Werden diese Maßnahmen das Verhältnis zwischen Fußballfans und der Polizei weiter verschlechtern?
Das Verhältnis war nie ein gutes und wird durch solche Maßnahmen sicher nicht besser werden. Ich sehe nichts, was die Situation auf Dauer deeskalieren könnte. Dabei wäre es hierfür an der Zeit. Gerade hier auf Schalke gibt es eine gewisse Geschichte mit der Polizei, ich erinnere nur an das Saloniki-Spiel (im August 2013 stürmten Polizisten die Schalker Nordkurve wegen einer mazedonischen Fahne, 89 Fans wurden dabei verletzt, d.Red.). Seitdem sind es nicht nur Ultras oder Fans in der Nordkurve, die der Polizei kritisch gegenüber stehen, sondern auch „normale“ Besucherinnen und Besucher. Wenn dann eben eine hochgerüstete Einheit mit besonderen Uniformen vor Ort ist, macht es das Bild, das viele Fans von der Polizei haben, sicher nicht besser.
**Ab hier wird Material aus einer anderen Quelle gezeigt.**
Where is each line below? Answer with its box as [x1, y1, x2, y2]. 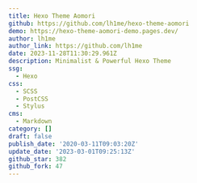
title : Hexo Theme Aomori [8, 11, 95, 20]
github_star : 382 [8, 155, 67, 163]
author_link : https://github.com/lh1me [8, 42, 143, 50]
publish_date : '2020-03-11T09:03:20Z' [8, 139, 139, 148]
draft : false [8, 132, 52, 140]
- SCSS [15, 87, 38, 96]
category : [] [8, 125, 52, 133]
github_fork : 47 [8, 163, 63, 171]
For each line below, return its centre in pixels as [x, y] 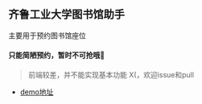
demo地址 [37, 92]
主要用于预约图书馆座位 [47, 35]
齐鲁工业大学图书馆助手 [66, 15]
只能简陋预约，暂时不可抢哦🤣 [57, 56]
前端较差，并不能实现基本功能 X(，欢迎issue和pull [111, 75]

Da kommt bei einigen Fans vielleicht die Frage auf: Sind diese Polizeieinheiten für uns oder gegen uns hier? Von daher fürchte ich, dass das Verhältnis auf Dauer sehr angespannt bleibt. Dabei müsste es das vielleicht gar nicht.
Was müsste sich verändern?
Ich würde einen durchweg höflichen und entspannten Umgang der Polizei mit den Bürgerinnen und Bürgern sehr schätzen, so wie dies etwa in England an der Tagesordnung ist. Das haben wir in Deutschland gerade bei Fußballeinsätzen leider kaum. Im Gegenteil: Hier wird es aus meiner Sicht immer konfrontativer. Leider überträgt sich das dann auch auf die Staatsanwaltschaften und Gerichte. Dort werden harsche Polizeimethoden häufig sehr unkritisch bewertet und nicht hinterfragt. Dementsprechend werden diese Sachverhalte dann sehr einseitig zu Lasten der Fans bewertet.
Thomas Wings ist Rechtsanwalt und berät für die „Königsblaue Hilfe“ Schalke-Fans, die im Rahmen von Fußballspielen mit Polizei oder Justiz in Konflikt geraten.